Dataset excerpts
————

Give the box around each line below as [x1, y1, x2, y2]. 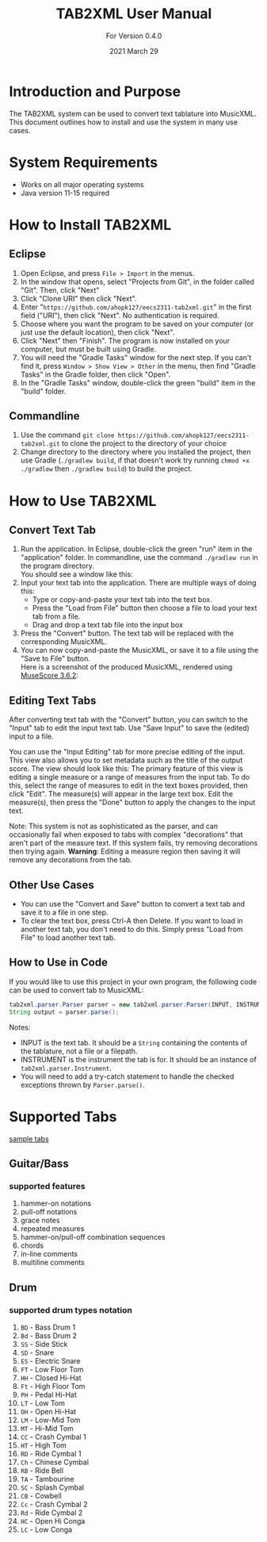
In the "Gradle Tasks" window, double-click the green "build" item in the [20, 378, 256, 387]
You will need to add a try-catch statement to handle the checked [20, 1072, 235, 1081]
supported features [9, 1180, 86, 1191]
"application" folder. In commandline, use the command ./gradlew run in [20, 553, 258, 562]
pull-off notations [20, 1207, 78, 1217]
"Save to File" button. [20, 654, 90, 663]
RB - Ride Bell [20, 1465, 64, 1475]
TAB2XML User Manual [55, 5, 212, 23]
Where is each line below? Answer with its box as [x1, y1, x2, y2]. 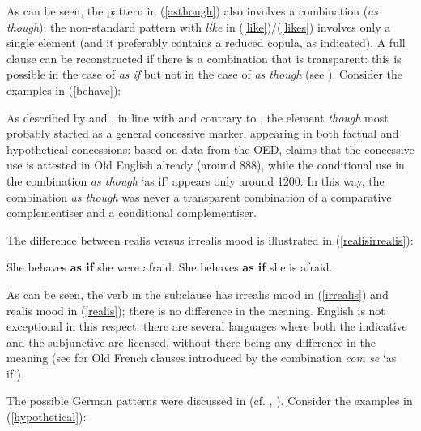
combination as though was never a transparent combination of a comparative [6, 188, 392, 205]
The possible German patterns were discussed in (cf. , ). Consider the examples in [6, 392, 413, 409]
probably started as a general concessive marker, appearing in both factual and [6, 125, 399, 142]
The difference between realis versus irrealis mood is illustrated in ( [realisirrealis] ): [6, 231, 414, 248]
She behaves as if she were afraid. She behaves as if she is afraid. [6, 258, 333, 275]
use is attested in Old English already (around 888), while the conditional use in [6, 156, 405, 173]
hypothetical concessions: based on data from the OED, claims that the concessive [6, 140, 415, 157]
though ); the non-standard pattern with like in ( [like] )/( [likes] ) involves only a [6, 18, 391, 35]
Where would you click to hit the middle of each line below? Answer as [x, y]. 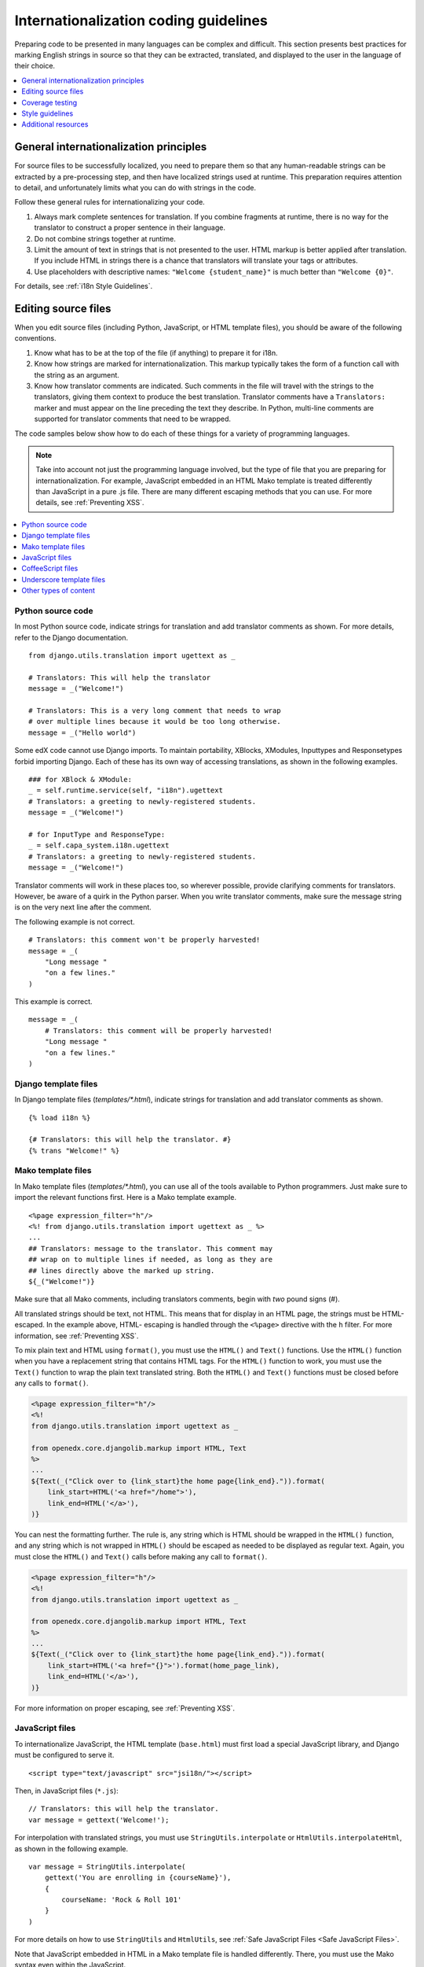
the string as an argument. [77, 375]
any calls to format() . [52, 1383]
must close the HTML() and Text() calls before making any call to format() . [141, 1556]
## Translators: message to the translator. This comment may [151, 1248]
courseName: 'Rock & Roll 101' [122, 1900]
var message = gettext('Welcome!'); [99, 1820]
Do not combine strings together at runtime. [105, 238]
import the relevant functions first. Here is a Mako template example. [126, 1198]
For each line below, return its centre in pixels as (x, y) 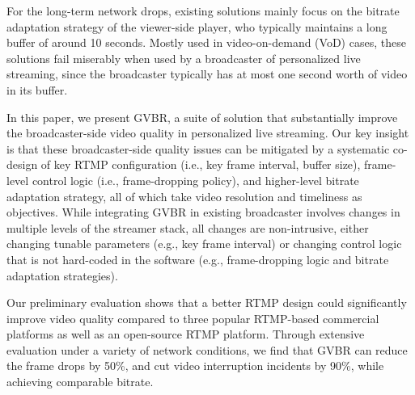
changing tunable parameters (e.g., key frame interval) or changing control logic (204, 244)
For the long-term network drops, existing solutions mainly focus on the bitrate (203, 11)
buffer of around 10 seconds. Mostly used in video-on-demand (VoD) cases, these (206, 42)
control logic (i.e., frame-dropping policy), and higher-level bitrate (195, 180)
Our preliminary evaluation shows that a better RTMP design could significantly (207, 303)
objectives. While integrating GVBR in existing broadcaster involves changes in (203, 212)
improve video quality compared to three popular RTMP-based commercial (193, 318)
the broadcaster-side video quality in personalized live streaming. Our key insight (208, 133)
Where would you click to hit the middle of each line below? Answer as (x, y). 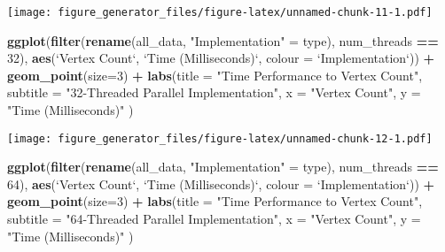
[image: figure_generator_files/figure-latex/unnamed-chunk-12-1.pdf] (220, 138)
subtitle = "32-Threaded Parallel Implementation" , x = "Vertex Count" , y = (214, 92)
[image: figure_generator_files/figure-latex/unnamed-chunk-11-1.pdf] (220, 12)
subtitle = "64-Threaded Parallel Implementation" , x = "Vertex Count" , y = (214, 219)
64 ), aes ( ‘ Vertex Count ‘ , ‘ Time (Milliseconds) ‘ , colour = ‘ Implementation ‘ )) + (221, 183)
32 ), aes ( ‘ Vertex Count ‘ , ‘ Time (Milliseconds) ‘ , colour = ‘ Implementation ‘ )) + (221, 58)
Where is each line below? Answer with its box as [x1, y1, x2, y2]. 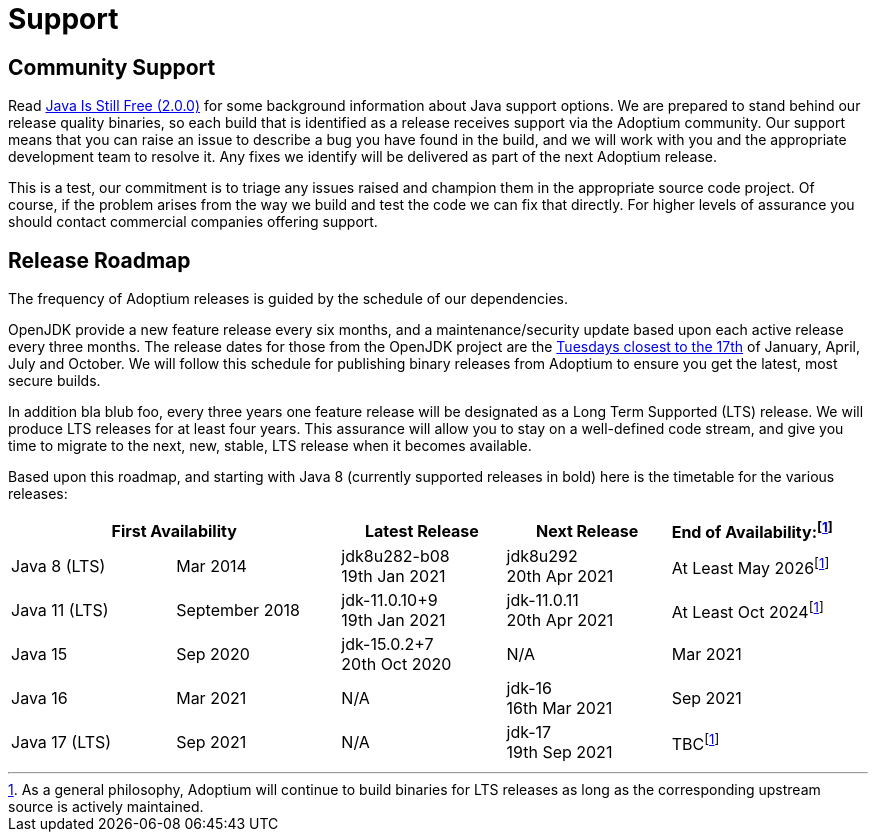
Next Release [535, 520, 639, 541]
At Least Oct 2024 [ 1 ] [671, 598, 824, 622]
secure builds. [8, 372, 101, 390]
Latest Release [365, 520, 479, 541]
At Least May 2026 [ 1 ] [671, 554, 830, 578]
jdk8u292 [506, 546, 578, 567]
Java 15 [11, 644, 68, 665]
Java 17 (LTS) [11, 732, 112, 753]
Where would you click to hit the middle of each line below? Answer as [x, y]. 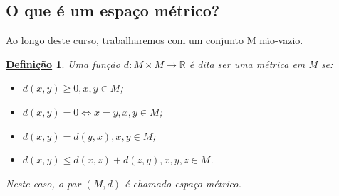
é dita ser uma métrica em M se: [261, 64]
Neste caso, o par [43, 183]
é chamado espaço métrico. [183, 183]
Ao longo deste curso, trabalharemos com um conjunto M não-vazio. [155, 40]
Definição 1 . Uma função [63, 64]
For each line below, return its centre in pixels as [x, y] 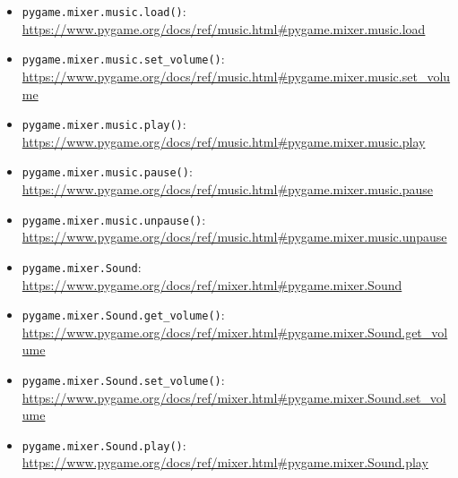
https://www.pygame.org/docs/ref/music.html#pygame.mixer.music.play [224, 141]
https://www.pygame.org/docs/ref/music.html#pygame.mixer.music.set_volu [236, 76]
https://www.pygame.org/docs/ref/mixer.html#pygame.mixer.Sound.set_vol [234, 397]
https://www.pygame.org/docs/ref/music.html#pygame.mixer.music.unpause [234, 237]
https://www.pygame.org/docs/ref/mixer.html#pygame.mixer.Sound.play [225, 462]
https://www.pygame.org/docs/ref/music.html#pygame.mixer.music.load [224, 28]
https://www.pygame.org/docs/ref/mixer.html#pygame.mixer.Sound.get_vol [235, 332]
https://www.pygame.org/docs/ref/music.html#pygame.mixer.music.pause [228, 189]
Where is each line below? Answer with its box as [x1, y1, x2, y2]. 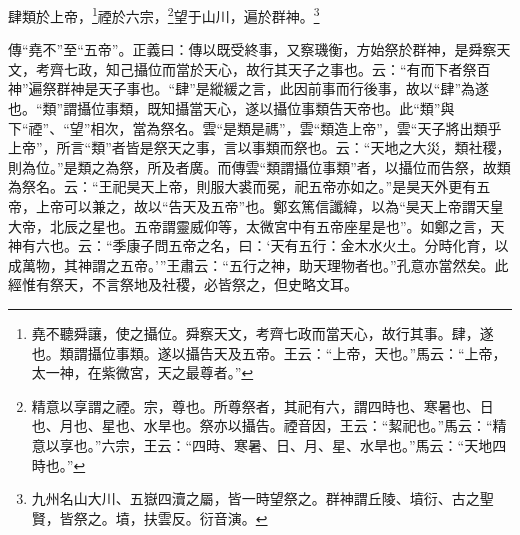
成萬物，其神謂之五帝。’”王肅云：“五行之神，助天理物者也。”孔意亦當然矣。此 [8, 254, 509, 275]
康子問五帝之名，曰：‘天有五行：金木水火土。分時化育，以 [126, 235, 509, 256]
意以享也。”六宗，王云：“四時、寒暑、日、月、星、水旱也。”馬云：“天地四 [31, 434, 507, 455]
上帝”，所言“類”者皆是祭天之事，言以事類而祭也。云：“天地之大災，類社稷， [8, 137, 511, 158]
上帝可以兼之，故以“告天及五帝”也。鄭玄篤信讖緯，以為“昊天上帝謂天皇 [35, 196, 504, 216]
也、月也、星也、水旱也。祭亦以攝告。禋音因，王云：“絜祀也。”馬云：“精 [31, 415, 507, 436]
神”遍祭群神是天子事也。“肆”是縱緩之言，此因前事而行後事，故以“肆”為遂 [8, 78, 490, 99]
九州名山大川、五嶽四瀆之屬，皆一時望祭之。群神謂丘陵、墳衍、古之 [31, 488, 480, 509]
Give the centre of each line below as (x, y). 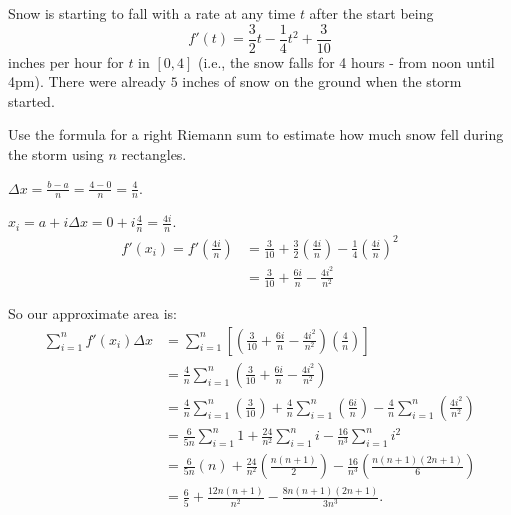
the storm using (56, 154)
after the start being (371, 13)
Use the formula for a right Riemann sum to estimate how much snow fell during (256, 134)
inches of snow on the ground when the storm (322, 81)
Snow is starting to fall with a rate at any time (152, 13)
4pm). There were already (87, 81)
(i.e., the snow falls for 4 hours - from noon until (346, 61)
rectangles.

————

Extract each line holding the word "latex" from the records.

Solution for this problem
[image: figure_generator_files/figure-latex/unnamed-chunk-12-1.pdf] (220, 138)
[image: figure_generator_files/figure-latex/unnamed-chunk-11-1.pdf] (220, 12)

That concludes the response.